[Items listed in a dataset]
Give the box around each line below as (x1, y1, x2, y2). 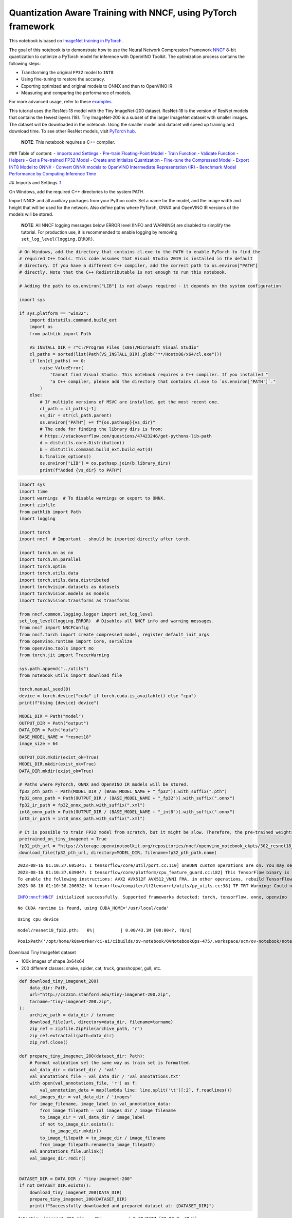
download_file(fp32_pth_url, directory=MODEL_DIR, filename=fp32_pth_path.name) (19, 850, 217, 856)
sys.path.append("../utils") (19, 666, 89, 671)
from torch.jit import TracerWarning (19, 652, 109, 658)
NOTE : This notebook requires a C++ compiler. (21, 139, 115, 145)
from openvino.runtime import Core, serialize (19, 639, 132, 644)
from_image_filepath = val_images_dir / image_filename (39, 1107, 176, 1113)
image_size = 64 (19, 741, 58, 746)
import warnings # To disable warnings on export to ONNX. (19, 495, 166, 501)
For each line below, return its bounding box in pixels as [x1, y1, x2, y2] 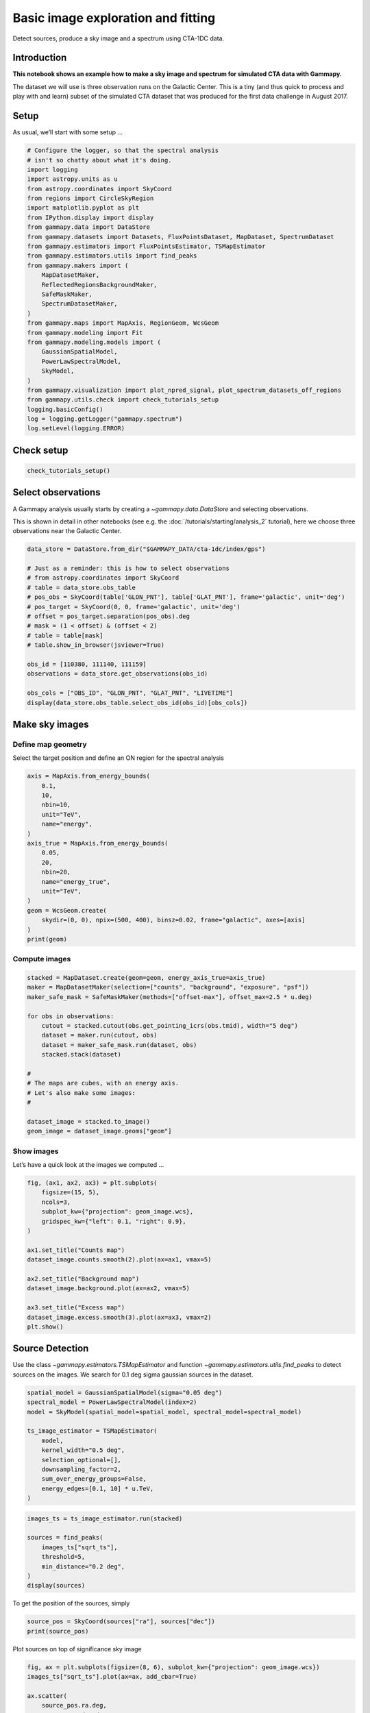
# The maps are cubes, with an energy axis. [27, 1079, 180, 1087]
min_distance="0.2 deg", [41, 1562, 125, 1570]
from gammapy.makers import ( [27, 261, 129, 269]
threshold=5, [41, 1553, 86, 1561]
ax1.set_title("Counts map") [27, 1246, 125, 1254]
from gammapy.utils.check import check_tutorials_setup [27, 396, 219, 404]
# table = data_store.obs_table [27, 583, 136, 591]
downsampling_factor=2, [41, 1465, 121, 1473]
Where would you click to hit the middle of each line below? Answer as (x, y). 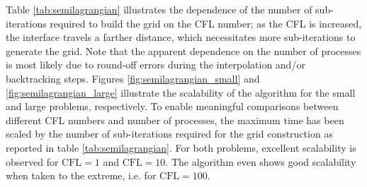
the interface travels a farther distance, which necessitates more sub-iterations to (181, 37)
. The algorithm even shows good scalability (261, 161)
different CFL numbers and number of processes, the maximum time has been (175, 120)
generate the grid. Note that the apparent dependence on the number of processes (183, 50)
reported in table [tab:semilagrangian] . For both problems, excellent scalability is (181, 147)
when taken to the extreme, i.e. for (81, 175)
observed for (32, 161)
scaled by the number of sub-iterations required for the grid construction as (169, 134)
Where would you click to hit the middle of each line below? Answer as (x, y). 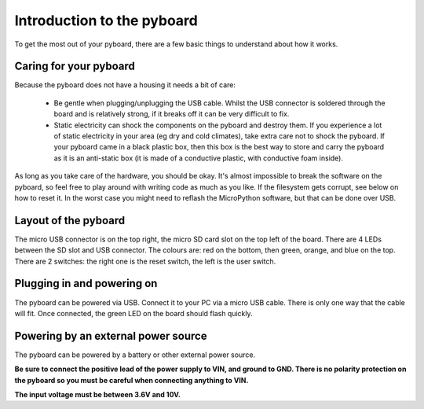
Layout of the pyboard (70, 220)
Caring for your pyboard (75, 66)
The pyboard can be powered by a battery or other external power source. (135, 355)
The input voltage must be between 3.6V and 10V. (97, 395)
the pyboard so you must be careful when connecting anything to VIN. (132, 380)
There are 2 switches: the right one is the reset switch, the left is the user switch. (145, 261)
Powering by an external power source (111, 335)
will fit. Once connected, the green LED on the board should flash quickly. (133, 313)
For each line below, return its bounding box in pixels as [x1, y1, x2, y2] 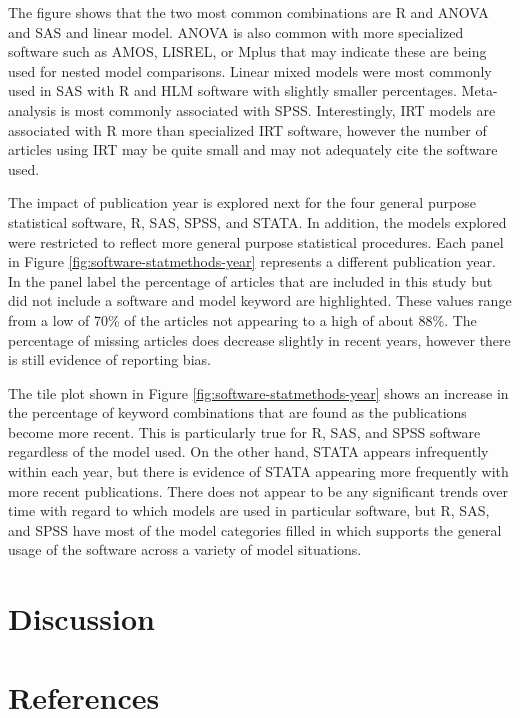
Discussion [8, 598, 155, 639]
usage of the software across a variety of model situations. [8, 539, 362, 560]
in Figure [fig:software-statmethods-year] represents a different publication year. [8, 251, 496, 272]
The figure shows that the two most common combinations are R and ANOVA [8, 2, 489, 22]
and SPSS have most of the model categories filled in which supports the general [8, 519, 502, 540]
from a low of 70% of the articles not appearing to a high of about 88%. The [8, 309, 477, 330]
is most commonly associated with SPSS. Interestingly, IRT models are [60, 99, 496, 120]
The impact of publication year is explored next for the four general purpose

Task details:
Output every record verbatim, excluding any picture it contains.

Expected answer:
Give the box around each line below as (x1, y1, x2, y2). 
download_file(fp32_pth_url, directory=MODEL_DIR, filename=fp32_pth_path.name) (19, 850, 217, 856)
sys.path.append("../utils") (19, 666, 89, 671)
from torch.jit import TracerWarning (19, 652, 109, 658)
NOTE : This notebook requires a C++ compiler. (21, 139, 115, 145)
from openvino.runtime import Core, serialize (19, 639, 132, 644)
from_image_filepath = val_images_dir / image_filename (39, 1107, 176, 1113)
image_size = 64 (19, 741, 58, 746)
import warnings # To disable warnings on export to ONNX. (19, 495, 166, 501)
For each line below, return its bounding box in pixels as [x1, y1, x2, y2] 
# The maps are cubes, with an energy axis. [27, 1079, 180, 1087]
min_distance="0.2 deg", [41, 1562, 125, 1570]
from gammapy.makers import ( [27, 261, 129, 269]
threshold=5, [41, 1553, 86, 1561]
ax1.set_title("Counts map") [27, 1246, 125, 1254]
from gammapy.utils.check import check_tutorials_setup [27, 396, 219, 404]
# table = data_store.obs_table [27, 583, 136, 591]
downsampling_factor=2, [41, 1465, 121, 1473]
Where would you click to hit the middle of each line below? Answer as (x, y). 
the interface travels a farther distance, which necessitates more sub-iterations to (181, 37)
. The algorithm even shows good scalability (261, 161)
different CFL numbers and number of processes, the maximum time has been (175, 120)
generate the grid. Note that the apparent dependence on the number of processes (183, 50)
reported in table [tab:semilagrangian] . For both problems, excellent scalability is (181, 147)
when taken to the extreme, i.e. for (81, 175)
observed for (32, 161)
scaled by the number of sub-iterations required for the grid construction as (169, 134)
Where would you click to hit the middle of each line below? Answer as (x, y). 
Layout of the pyboard (70, 220)
Caring for your pyboard (75, 66)
The pyboard can be powered by a battery or other external power source. (135, 355)
The input voltage must be between 3.6V and 10V. (97, 395)
the pyboard so you must be careful when connecting anything to VIN. (132, 380)
There are 2 switches: the right one is the reset switch, the left is the user switch. (145, 261)
Powering by an external power source (111, 335)
will fit. Once connected, the green LED on the board should flash quickly. (133, 313)
For each line below, return its bounding box in pixels as [x1, y1, x2, y2] 
Discussion [8, 598, 155, 639]
usage of the software across a variety of model situations. [8, 539, 362, 560]
in Figure [fig:software-statmethods-year] represents a different publication year. [8, 251, 496, 272]
The figure shows that the two most common combinations are R and ANOVA [8, 2, 489, 22]
and SPSS have most of the model categories filled in which supports the general [8, 519, 502, 540]
from a low of 70% of the articles not appearing to a high of about 88%. The [8, 309, 477, 330]
is most commonly associated with SPSS. Interestingly, IRT models are [60, 99, 496, 120]
The impact of publication year is explored next for the four general purpose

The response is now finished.